Sharks spotted in Gold Coast golf course lake

GREG Norman was just a baby shark when he first walked around the Coolangatta and Tweed Heads Golf Club and now there are two new predatory fish patrolling the course.

Two baby sharks have been spotted in the ponds between the sixth and seventh hole.

Club vice-captain and course ranger Peter Francis said he spotted the sharks six feet from the edge of the course where Greg Norman - the Great White Shark - won the 1986 Queensland Open.

Bulletin reporter Campbell Gellie was less than enthusiastic to dip his toes in the shark filled lake.
Bulletin reporter Campbell Gellie was less than enthusiastic to dip his toes in the shark filled lake.

"My research which could be completely out suggests they were leopard sharks about two feet long and there were two of them," Mr Francis said.

"You could see them and it was obvious they were sharks."

Mr Francis said the ponds along the course are tidal, with drains running directly into the Tweed River.

"The grates block the rubbish coming in so we end up with mullet swimming in and getting too big to swim back out," he said.

Carbrook Golf Club general manager Scott Wagstaff pictured in 2011 with one of the sharks that lives in water at the golf course. Picture: Jodie Richter
Carbrook Golf Club general manager Scott Wagstaff pictured in 2011 with one of the sharks that lives in water at the golf course.
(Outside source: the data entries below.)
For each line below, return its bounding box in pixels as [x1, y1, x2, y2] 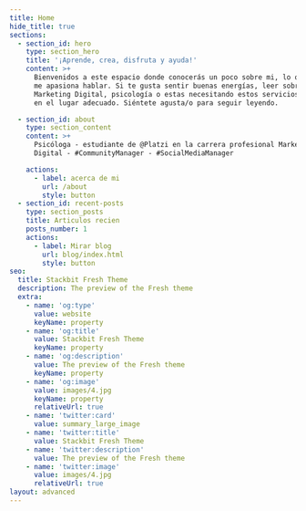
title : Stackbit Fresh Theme [17, 276, 128, 285]
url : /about [42, 182, 88, 192]
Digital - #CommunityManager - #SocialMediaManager [33, 149, 234, 158]
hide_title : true [9, 22, 76, 31]
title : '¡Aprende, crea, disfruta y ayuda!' [25, 56, 198, 65]
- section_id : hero [17, 38, 92, 48]
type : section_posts [25, 207, 104, 217]
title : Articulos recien [25, 216, 120, 225]
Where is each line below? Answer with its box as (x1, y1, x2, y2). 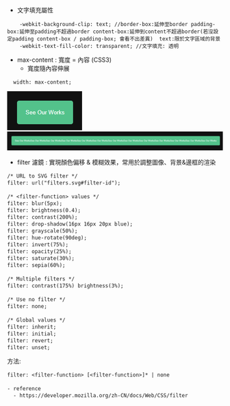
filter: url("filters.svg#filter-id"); (7, 180, 121, 187)
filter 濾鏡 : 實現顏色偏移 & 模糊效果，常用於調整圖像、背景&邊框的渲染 (16, 158, 216, 167)
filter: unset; (7, 344, 51, 351)
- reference (7, 385, 41, 392)
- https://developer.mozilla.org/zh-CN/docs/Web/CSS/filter (13, 392, 188, 399)
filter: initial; (7, 331, 57, 337)
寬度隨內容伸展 (27, 64, 70, 72)
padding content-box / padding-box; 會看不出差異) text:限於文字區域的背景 (12, 36, 221, 43)
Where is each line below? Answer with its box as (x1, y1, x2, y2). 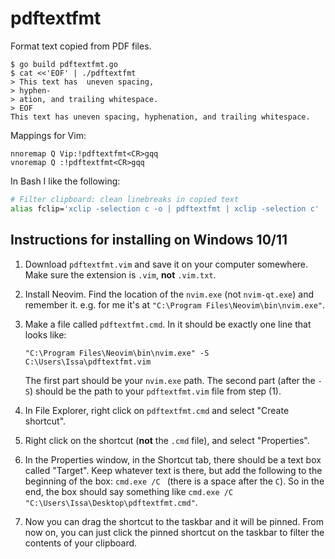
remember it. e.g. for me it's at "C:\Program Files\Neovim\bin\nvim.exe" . (24, 298, 326, 311)
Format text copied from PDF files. (10, 40, 152, 52)
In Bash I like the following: (10, 175, 121, 187)
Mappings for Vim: (10, 129, 87, 141)
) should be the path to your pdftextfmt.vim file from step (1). (29, 385, 282, 397)
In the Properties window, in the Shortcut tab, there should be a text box (24, 453, 322, 466)
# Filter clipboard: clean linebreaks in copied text (10, 194, 240, 204)
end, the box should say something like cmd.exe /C (24, 485, 234, 497)
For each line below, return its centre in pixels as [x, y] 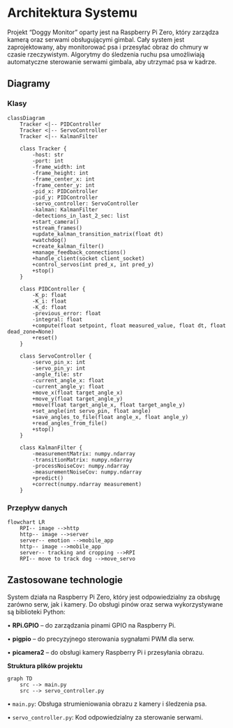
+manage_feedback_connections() [80, 252]
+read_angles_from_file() [70, 423]
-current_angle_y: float [68, 386]
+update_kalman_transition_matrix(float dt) [98, 234]
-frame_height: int [61, 173]
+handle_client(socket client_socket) [89, 258]
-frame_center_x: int [64, 179]
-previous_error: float [67, 313]
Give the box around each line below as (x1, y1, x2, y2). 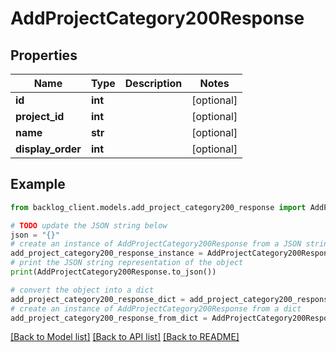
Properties (10, 47, 78, 64)
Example (10, 176, 66, 193)
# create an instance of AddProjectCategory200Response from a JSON (10, 239, 302, 249)
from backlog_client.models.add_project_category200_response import (10, 202, 307, 212)
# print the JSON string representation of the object (10, 258, 244, 268)
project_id (15, 110, 65, 123)
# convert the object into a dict (10, 285, 155, 295)
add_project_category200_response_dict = (10, 294, 186, 304)
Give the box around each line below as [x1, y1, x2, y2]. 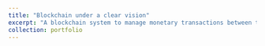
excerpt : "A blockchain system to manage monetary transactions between [8, 19, 252, 27]
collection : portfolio [8, 26, 83, 34]
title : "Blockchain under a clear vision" [8, 11, 150, 19]
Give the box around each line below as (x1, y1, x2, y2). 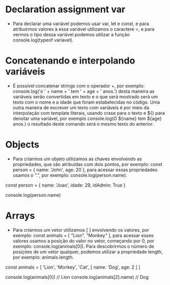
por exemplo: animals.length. (12, 254, 74, 260)
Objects (5, 139, 39, 151)
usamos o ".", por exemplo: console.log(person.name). (12, 172, 128, 178)
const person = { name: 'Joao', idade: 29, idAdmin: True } (5, 182, 126, 188)
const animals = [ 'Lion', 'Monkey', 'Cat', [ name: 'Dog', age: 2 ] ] (5, 264, 140, 270)
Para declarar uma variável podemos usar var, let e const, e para (12, 21, 150, 27)
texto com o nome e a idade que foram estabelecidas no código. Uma (12, 99, 160, 105)
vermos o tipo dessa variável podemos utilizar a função (12, 31, 130, 37)
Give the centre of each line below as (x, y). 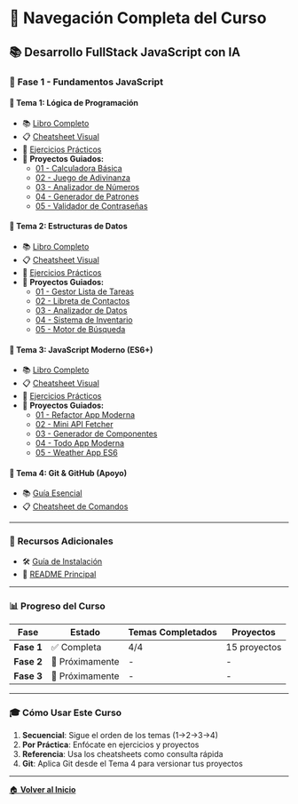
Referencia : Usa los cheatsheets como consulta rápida (122, 754)
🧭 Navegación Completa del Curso (138, 18)
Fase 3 (28, 676)
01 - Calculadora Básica (78, 168)
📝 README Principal (59, 574)
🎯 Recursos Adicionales (61, 541)
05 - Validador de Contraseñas (91, 206)
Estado (85, 632)
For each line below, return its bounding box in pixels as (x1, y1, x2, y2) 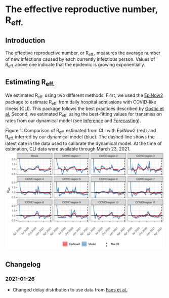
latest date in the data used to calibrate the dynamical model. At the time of (5, 140, 162, 146)
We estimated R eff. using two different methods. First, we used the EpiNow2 (5, 92, 163, 99)
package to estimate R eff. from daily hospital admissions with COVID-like (5, 99, 156, 106)
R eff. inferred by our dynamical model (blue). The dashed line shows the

Picture: Jodie Richter

"The sharks must have come in, have been there for a while and are now too big to get out."

They are now trapped in a pond about the size of 10 suburban swimming pools.

"If we don't see the mullets jumping then we know the sharks have eaten all of them," Mr Francis said.
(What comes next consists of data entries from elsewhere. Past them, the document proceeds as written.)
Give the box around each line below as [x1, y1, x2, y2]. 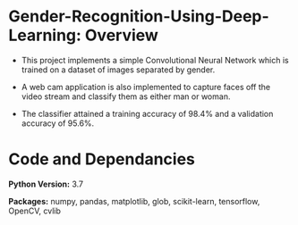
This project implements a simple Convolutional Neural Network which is [21, 54, 289, 65]
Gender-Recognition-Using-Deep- [8, 6, 269, 27]
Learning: [8, 25, 82, 46]
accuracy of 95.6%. [21, 118, 95, 129]
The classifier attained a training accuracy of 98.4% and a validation [21, 108, 274, 119]
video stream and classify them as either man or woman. [21, 91, 231, 102]
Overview [84, 25, 158, 46]
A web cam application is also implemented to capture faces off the [21, 81, 270, 92]
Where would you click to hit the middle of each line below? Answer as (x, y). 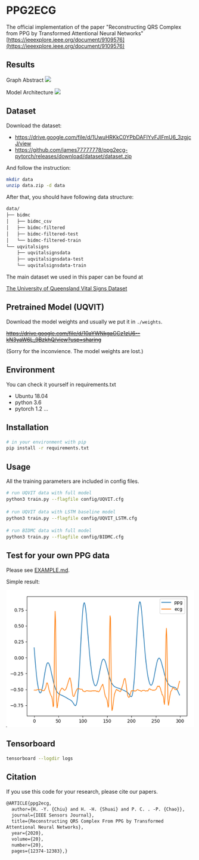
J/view (23, 143)
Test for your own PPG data (58, 556)
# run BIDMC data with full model (49, 531)
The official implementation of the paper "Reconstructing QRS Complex (94, 27)
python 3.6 (28, 402)
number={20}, (28, 845)
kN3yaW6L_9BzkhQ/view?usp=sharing (54, 339)
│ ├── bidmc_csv (29, 222)
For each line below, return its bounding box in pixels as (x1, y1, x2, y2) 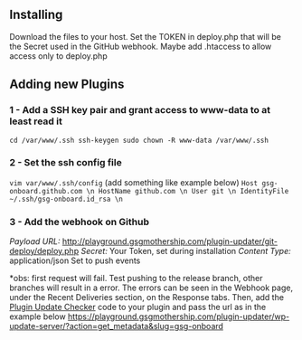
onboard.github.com (9, 186, 83, 195)
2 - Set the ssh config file (9, 156, 122, 169)
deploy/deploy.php (9, 246, 80, 257)
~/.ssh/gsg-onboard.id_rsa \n (9, 194, 124, 203)
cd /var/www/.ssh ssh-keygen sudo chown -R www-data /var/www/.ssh (9, 136, 269, 145)
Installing (9, 7, 63, 23)
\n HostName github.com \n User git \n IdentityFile (86, 186, 289, 195)
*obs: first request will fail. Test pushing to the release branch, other (9, 273, 263, 284)
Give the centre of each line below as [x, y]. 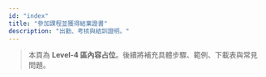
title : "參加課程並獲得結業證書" [58, 24]
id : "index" [28, 16]
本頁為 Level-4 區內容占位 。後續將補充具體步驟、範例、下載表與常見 [143, 55]
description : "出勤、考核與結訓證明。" [69, 31]
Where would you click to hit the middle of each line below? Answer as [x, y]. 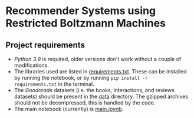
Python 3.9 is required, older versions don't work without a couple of [98, 59]
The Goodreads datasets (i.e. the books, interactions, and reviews [94, 90]
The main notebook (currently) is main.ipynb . [69, 109]
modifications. [32, 65]
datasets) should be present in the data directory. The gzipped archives [101, 96]
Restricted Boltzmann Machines [86, 23]
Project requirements [45, 45]
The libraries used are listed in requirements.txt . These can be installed [100, 71]

Club captain Andrew Boulter, a former golf pro, used to work at the Carbook club near Brisbane, which is famous for its bull shark in the water hazard.

He said he would like Coolangatta and Tweed Heads Gold Club to use its new sharks to attract more players.

"If we get photos of them we could host shark days and decide on a name for them," he said.

"The videos of sharks in the ponds at Carbrook went viral."

He said they would consider putting up a sign alerting people sharks were in the water and to be careful when retrieving their balls.

"We will have divers come and get the balls out in a couple of months so we will have to warn them about the sharks too," he said.